What we need are general algorithm, that can be applied to any Bayesian Network, without having to manually specify the factor operations to get a value of interest.

## Variable Elimination
Applying manual factor operations on Bayesian Networks is tedious, but can also be very inefficient. 
If you have a network with many variables, you could first calculate the joint distribution (which contains the knowledge about the whole system) and then marginalize out all variables execpt the variables you are interested in. If you would take a closer look at the operations done in the marginalization step, you would see that some terms would get calculated more than once.

VariableElimination is an algorithm for Bayesian Networks that uses Dynamic Programming to store intermediate terms until they are needed again, to avoid duplicated calculations.

Let's see how it works.
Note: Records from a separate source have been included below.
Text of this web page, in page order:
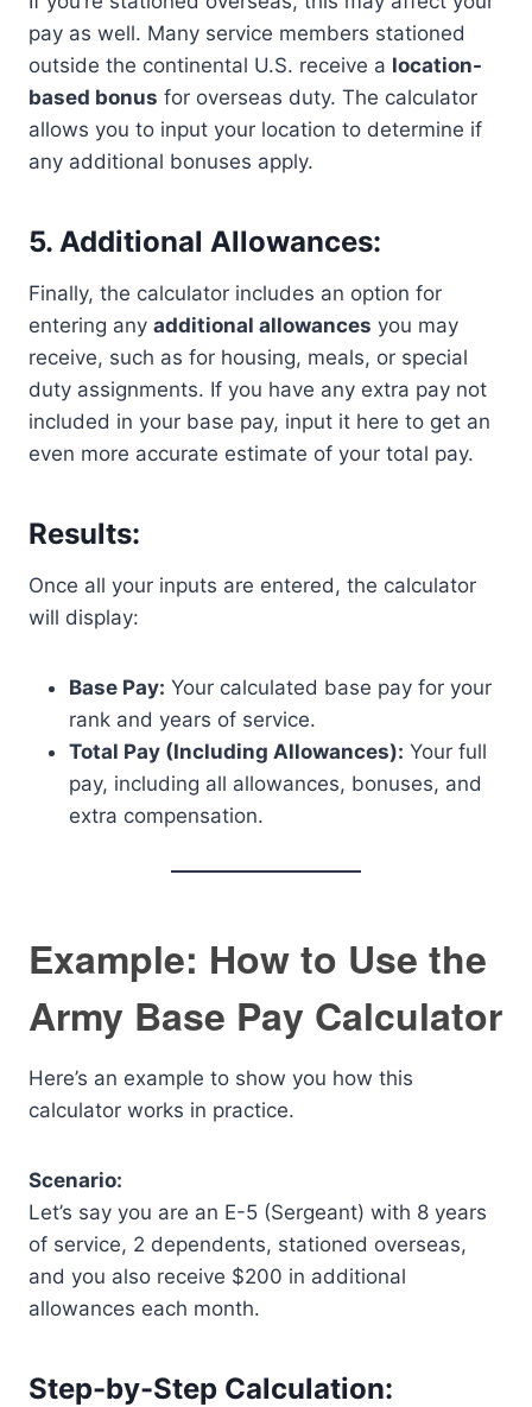
pay as well. Many service members stationed
outside the continental U.S. receive a location-
based bonus for overseas duty. The calculator
allows you to input your location to determine if
any additional bonuses apply.
5. Additional Allowances:
Finally, the calculator includes an option for
entering any additional allowances you may
receive, such as for housing, meals, or special
duty assignments. If you have any extra pay not
included in your base pay, input it here to get an
even more accurate estimate of your total pay.
Results:
Once all your inputs are entered, the calculator
will display:
Base Pay: Your calculated base pay for your
rank and years of service.
Total Pay (Including Allowances): Your full
pay, including all allowances, bonuses, and
extra compensation.
Example: How to Use the
Army Base Pay Calculator
Here’s an example to show you how this
calculator works in practice.
Scenario:
Let’s say you are an E-5 (Sergeant) with 8 years
of service, 2 dependents, stationed overseas,
and you also receive $200 in additional
allowances each month.
Step-by-Step Calculation:
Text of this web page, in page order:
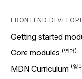
FRONTEND
Getting started
Core modules
MDN Curriculum
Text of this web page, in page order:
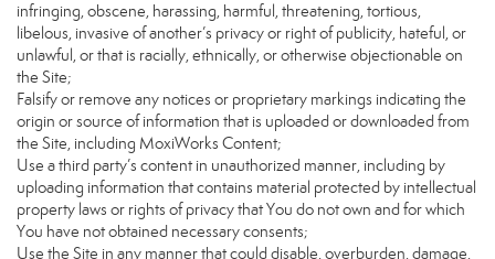
infringing, obscene, harassing, harmful, threatening, tortious,
libelous, invasive of another’s privacy or right of publicity, hateful, or
unlawful, or that is racially, ethnically, or otherwise objectionable on
the Site;
Falsify or remove any notices or proprietary markings indicating the
origin or source of information that is uploaded or downloaded from
the Site, including MoxiWorks Content;
Use a third party’s content in unauthorized manner, including by
uploading information that contains material protected by intellectual
property laws or rights of privacy that You do not own and for which
You have not obtained necessary consents;
Use the Site in any manner that could disable, overburden, damage,
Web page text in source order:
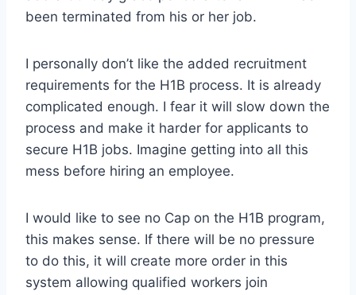
been terminated from his or her job.
I personally don’t like the added recruitment
requirements for the H1B process. It is already
complicated enough. I fear it will slow down the
process and make it harder for applicants to
secure H1B jobs. Imagine getting into all this
mess before hiring an employee.
I would like to see no Cap on the H1B program,
this makes sense. If there will be no pressure
to do this, it will create more order in this
system allowing qualified workers join
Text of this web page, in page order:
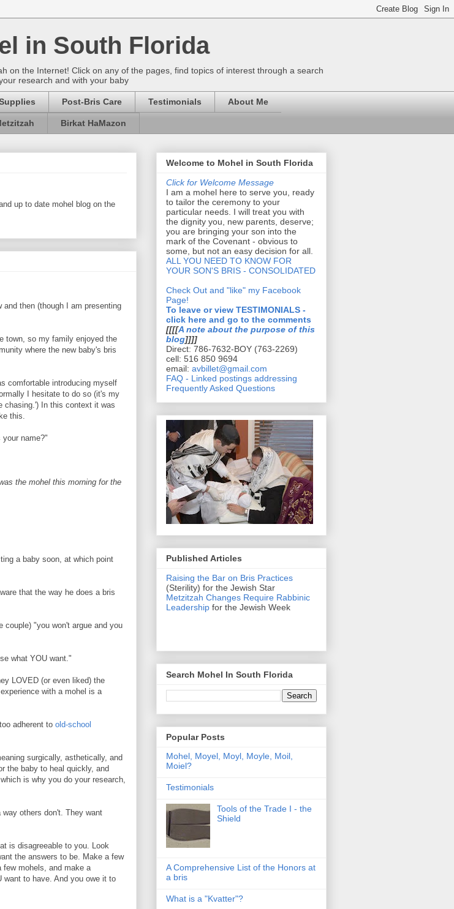
in South Florida
on the Internet! Click on any of the pages, find topics of interest through a search
research and with your baby
Post-Bris Care Testimonials About Me
Birkat HaMazon
up to date mohel blog on the
then (though I am presenting
town, so my family enjoyed the
where the new baby's bris
comfortable introducing myself
I hesitate to do so (it's my
chasing.') In this context it was
this.
name?"
the mohel this morning for the
a baby soon, at which point
that the way he does a bris
"you won't argue and you
what YOU want."
LOVED (or even liked) the
with a mohel is a
adherent to old-school
surgically, asthetically, and
the baby to heal quickly, and
is why you do your research,
others don't. They want
is disagreeable to you. Look
the answers to be. Make a few
few mohels, and make a
to have. And you owe it to
Welcome to Mohel in South Florida
Click for Welcome Message
I am a mohel here to serve you, ready
to tailor the ceremony to your
particular needs. I will treat you with
the dignity you, new parents, deserve;
you are bringing your son into the
mark of the Covenant - obvious to
some, but not an easy decision for all.
ALL YOU NEED TO KNOW FOR
YOUR SON'S BRIS - CONSOLIDATED
Check Out and "like" my Facebook
Page!
To leave or view TESTIMONIALS -
click here and go to the comments
[[[[A note about the purpose of this
blog]]]]
Direct: 786-7632-BOY (763-2269)
cell: 516 850 9694
email: avbillet@gmail.com
FAQ - Linked postings addressing
Frequently Asked Questions
Published Articles
Raising the Bar on Bris Practices
(Sterility) for the Jewish Star
Metzitzah Changes Require Rabbinic
Leadership for the Jewish Week
Search Mohel In South Florida
Popular Posts
Mohel, Moyel, Moyl, Moyle, Moil,
Moiel?
Testimonials
Tools of the Trade I - the
Shield
A Comprehensive List of the Honors at
a bris
What is a "Kvatter"?

VariableElimination takes in a list of factors (i.e. the Bayesian Network) and a list of variables to eliminate and returns a list of remaining factors after the elimination of the given variables. 

If we eliminate Country and Season, we get the marginal probability of Rain.

```
   std::vector <Factor> factors{
      country,
      season_given_country,
      rain_given_country_and_season
   };

   auto f(factors);  // make copy to preserve original factors
   // eliminate Season and Country gives the marginal of Rain
   VariableElimination(f, { SEASON,COUNTRY });
   const auto m_rain = f.front();
```
If you want the probabilities of other variables, you have to run Variable Elimination again.
For example, to calculate the marginal probability of Season:
```
   f = factors;  // restore original factors
   // eliminate Rain and Country gives the marginal of Season
   VariableElimination(f, { RAIN,COUNTRY });
   const auto m_season = f.front();
   std::cout << "m_season:\n" << m_season;
```
If you want to calculate multiple values from a Bayes Net, use the more efficient Clique Tree algorithm, to avoid duplicate calculations.

For another example, see [Water Sprinkler](../examples/water_sprinkler/water_sprinkler_variable_elimination.cpp)

## Clique Tree (Junction Tree)

VariableElimination is an efficient algorithm for networks that are trees. In a tree, you have only one path between two variables. If you have a network that has variables with more than one path between, you can cluster variables into common factors, called cliques. These cliques then form again a tree, where we can efficiently do the inference.